Source records
....................
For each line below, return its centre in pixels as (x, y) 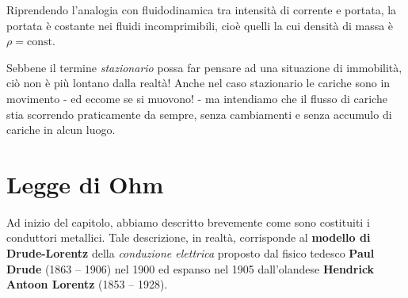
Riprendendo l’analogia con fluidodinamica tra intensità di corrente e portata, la (202, 10)
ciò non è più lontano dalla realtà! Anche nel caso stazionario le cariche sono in (198, 83)
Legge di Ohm (85, 183)
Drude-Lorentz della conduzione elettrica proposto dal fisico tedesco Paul (191, 253)
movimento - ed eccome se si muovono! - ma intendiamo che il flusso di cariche (197, 98)
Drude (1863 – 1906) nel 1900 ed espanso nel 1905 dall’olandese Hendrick (191, 268)
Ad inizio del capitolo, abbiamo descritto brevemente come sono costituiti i (188, 222)
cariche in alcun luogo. (61, 130)
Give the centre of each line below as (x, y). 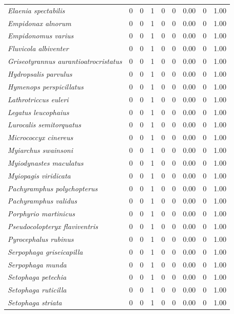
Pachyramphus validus (42, 201)
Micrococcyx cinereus (40, 137)
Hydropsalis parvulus (40, 73)
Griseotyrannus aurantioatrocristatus (65, 61)
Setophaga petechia (37, 277)
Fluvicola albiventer (38, 48)
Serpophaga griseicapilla (45, 251)
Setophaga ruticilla (37, 290)
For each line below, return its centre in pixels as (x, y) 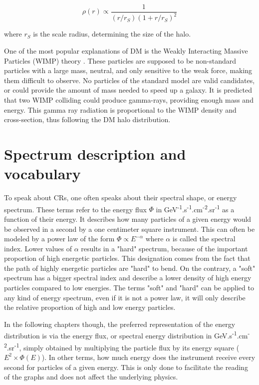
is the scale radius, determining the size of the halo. (112, 34)
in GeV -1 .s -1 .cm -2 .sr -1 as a (195, 208)
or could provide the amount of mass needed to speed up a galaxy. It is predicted (128, 90)
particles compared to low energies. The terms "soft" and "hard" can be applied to (129, 288)
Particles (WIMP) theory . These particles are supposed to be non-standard (120, 60)
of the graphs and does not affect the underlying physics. (91, 377)
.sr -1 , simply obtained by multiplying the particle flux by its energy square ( (123, 346)
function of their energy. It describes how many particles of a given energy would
....................
= Task details =
Exact copy, pictures excluded: from the line with "Setophaga ruticilla (37, 290)" up to and including the line with "Particles (WIMP) theory" in the data above.

= Written solution =
Setophaga ruticilla (37, 290)
For each line below, return its centre in pixels as (x, y) 
is the scale radius, determining the size of the halo. (112, 34)
in GeV -1 .s -1 .cm -2 .sr -1 as a (195, 208)
or could provide the amount of mass needed to speed up a galaxy. It is predicted (128, 90)
particles compared to low energies. The terms "soft" and "hard" can be applied to (129, 288)
Particles (WIMP) theory . These particles are supposed to be non-standard (120, 60)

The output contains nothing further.